I have two sets of bibliographic data. One contains records from PubMed, one from Scopus:
data_PubMed <- data.frame(
Authors = c("AB, CD.", "XX, XY.", "FG, HJ.", "KL, MN.", "OP, QR."),
Year = c(2020, 2019, 2018, 2017, 2016),
Title = c("Title 1", "Title 2", "Title 3", "Title 4", "Title 5"),
`Source title` = c("Journal A", "Journal B", "Journal C", "Journal D", "Journal E"),
DOI = c("DOI1", "DOI2", NA, "DOI4", NA),
Database = c("PubMed", "PubMed", "PubMed", "PubMed", "PubMed")
)
data_Scopus <- data.frame(
Authors = c("F.G.; H.J.", "K.L.; M.N.", "O.P.; Q.R.", "S.T.; U.V.", "C.D.; E.F."),
Year = c(2018, 2017, 2016, 2015, 2014),
Title = c("Title: 3.", "Title 4", "Title - 5.", "Title 6", "Title 7"),
`Source title` = c("Journal C", "Journal D", "Journal E", "Journal F", "Journal G"),
DOI = c(NA, "doi4", "dOi5", NA, NA),
Database = c("Scopus", "Scopus", "Scopus", "Scopus", "Scopus")
)
I want to create a combined data frame which only contains distinct records. In case of a duplicate, I want to retain the record from PubMed, discarding the one from Scopus.
The tricky part is that actual duplicates don't necessarily appear as such due to differently applied conventions when it comes to spelling authors and titles. I tried to reflect these pitfalls in my example code.

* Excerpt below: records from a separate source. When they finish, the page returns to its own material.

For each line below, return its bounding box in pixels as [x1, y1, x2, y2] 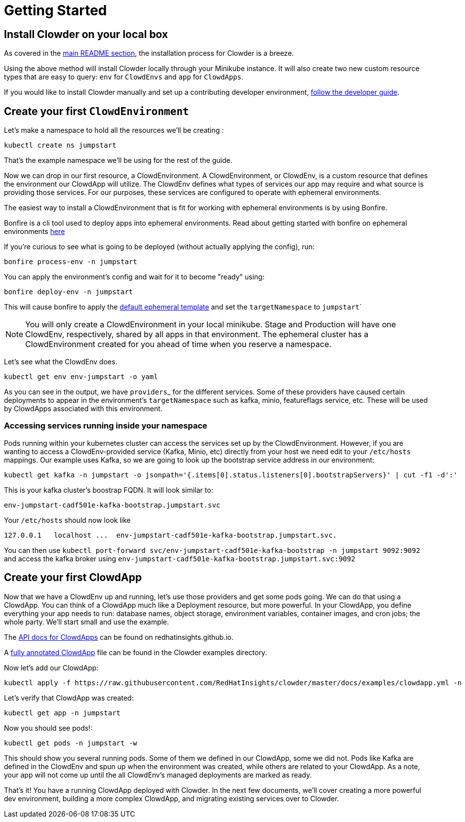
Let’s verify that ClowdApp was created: [4, 693, 134, 702]
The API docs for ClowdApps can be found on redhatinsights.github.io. [4, 632, 233, 641]
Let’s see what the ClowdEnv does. [4, 357, 117, 366]
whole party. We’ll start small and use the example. [4, 617, 169, 626]
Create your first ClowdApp [4, 571, 142, 584]
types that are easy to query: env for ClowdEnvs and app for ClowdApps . [4, 73, 244, 81]
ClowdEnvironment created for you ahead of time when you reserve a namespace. [25, 339, 332, 350]
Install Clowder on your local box [4, 28, 168, 40]
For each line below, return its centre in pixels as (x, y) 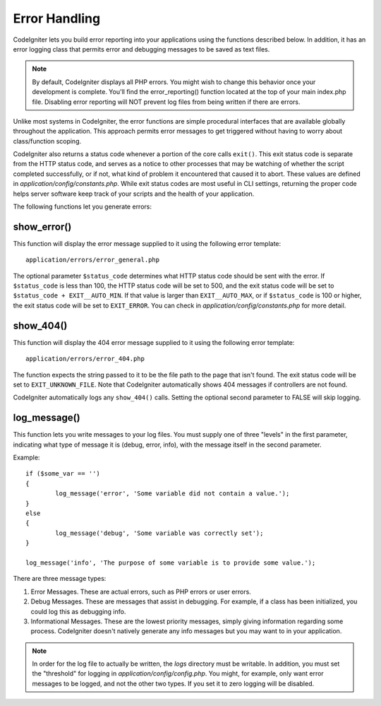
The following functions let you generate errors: (82, 207)
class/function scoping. (47, 141)
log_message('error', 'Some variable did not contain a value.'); (173, 494)
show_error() (42, 226)
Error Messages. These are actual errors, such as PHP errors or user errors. (141, 592)
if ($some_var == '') (63, 474)
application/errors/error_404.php (85, 359)
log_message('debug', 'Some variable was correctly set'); (159, 533)
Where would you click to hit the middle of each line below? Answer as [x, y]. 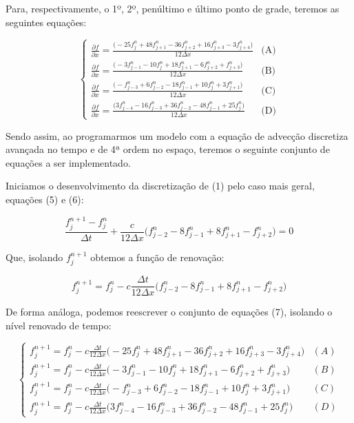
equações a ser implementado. [68, 162]
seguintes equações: [46, 22]
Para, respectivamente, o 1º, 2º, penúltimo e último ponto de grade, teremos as [173, 8]
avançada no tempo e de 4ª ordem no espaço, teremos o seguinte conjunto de [168, 149]
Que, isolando [34, 257]
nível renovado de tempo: [59, 325]
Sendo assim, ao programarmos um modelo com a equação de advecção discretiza [177, 135]
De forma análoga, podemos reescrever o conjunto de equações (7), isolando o [169, 312]

So the obvious first choice is to resort to the DOI. Sometimes the same DOI is written lowercase, sometimes uppercase, but this is easy to deal with, using tolower(DOI). So if all records had DOIs, that task would be simple. Just arrange by $Database to have "PubMed" first, then group_by(DOI) and apply a filter that keeps the PubMed record of each group (DOI):
data_Combined <- rbind(data_PubMed, data_Scopus) |>
mutate(DOI = tolower(DOI)) |>
arrange(Database) |>
group_by(DOI) |>
filter(Database == "PubMed" | (Database == "Scopus" & !any(Database == "PubMed"))) |>
ungroup()
> data_Combined
# A tibble: 6 × 6
Authors Year Title Source.title DOI Database
<chr> <dbl> <chr> <chr> <chr> <chr>
1 AB, CD. 2020 Title 1 Journal A doi1 PubMed
2 XX, XY. 2019 Title 2 Journal B doi2 PubMed
3 FG, HJ. 2018 Title 3 Journal C NA PubMed
4 KL, MN. 2017 Title 4 Journal D doi4 PubMed
5 OP, QR. 2016 Title 5 Journal E NA PubMed
6 O.P.; Q.R. 2016 Title - 5. Journal E doi5 Scopus
So with my inconsistent data, this approach is obviously wrong for a couple of reasons. "Title 6" and "Title 7" have been eliminated entirely and "Title 5" is actually a duplicate with slight differences that I would have liked to detect.
I know that there is the stringdist package that can identify "close enough" strings as matches, but I tried to implement this in my approach to no avail.